Pleaseleavemealone0 · 28/07/2024 18:32

Dc1 was asking me the same question this week. I said if it was me I'd go for two year fix because I think overall they're most likely to come down. However I also said you need to go with what your happy with and if your happy with a five year fix being affordable and understand over years 3-5 you may end up paying more than you could have been go for the five year fix.
Reassurance and feeling secure are also important.

Twiglets1 · 28/07/2024 18:36

Personally I would fix for 2 years but it all depends on your appetite for risk. I expect the interest rates to fall over the next 2 years but there are never any guarantees.

Nourishinghandcream · 28/07/2024 18:40

Personally I would be happy settling for 2yrs and see what happens later.

Don't focus on the total amount paid.
If everyone with a mortgage did that no-one would ever get a good night's sleep.
You are borrowing a large(ish) sum over a few decades, of course the numbers are going to stack up. What you don't know at this stage however is if you will make overpayments or even pay it off early (as time goes on, this gets easier and easier), both these things make a huge difference to the total paid back.

Wigtopia · 28/07/2024 19:51

I think the other thing to consider is that usually with each new term, you pay a fee or have a fee added to the mortgage. Often it is £1,000 or £1,500ish. Obviously to shorter the term, the more frequently you would pay this. I am not good enough at maths to figure out fully what I am trying to say here but it’s also weighing up how much impact this would have, as currently 2 years fixed seem to be slightly higher % than 5 year.

we are soon to start a 5 year in December, but until that point we have “locked in” for a 5 year.
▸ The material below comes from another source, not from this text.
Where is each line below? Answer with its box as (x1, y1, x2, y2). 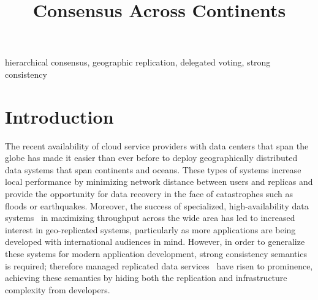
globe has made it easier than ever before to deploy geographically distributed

If at any time between now and I think 2 weeks before the new term starts our lender reduces its rates, we can switch to that lower rate. Maybe check if your lender does this too

paintedpumpkins · 28/07/2024 20:29

Potential price drops are already priced into the longer fixes. We fixed for 5 years for the certainty.

SeldomAthletic · 28/07/2024 20:36

I have just taken a fixed for 5 years. I know I can afford the repayments for the next 5 years. Yes, there’s a good chance rates will come down in 2 years but then I’d have the hassle of securing a new deal - Personally, I’d rather stick with an amount I know is affordable for a longer period, even if I do end up paying more for the peace of mind.

KievLoverTwo · 28/07/2024 21:50

Hasn’t your broker mentioned three year fixes to you? They exist.

SErunner · 28/07/2024 21:52

You can get three year fixes. As per others, depends on your financial situation. If you could manage a hike in cost at the end of your 2 year fixed then go with that, if you couldn't go with a longer deal so you have the certainty.

TizerorFizz · 28/07/2024 23:26

MSE is thinking the BofE might make sn interest rate cut next month. However they don’t think it will make mortgages much cheaper. Assuming you cannot hang on, I’d probably fix for 5 years. You might well incur more costs after 2 years and 5 years of certainty means you know where you stand.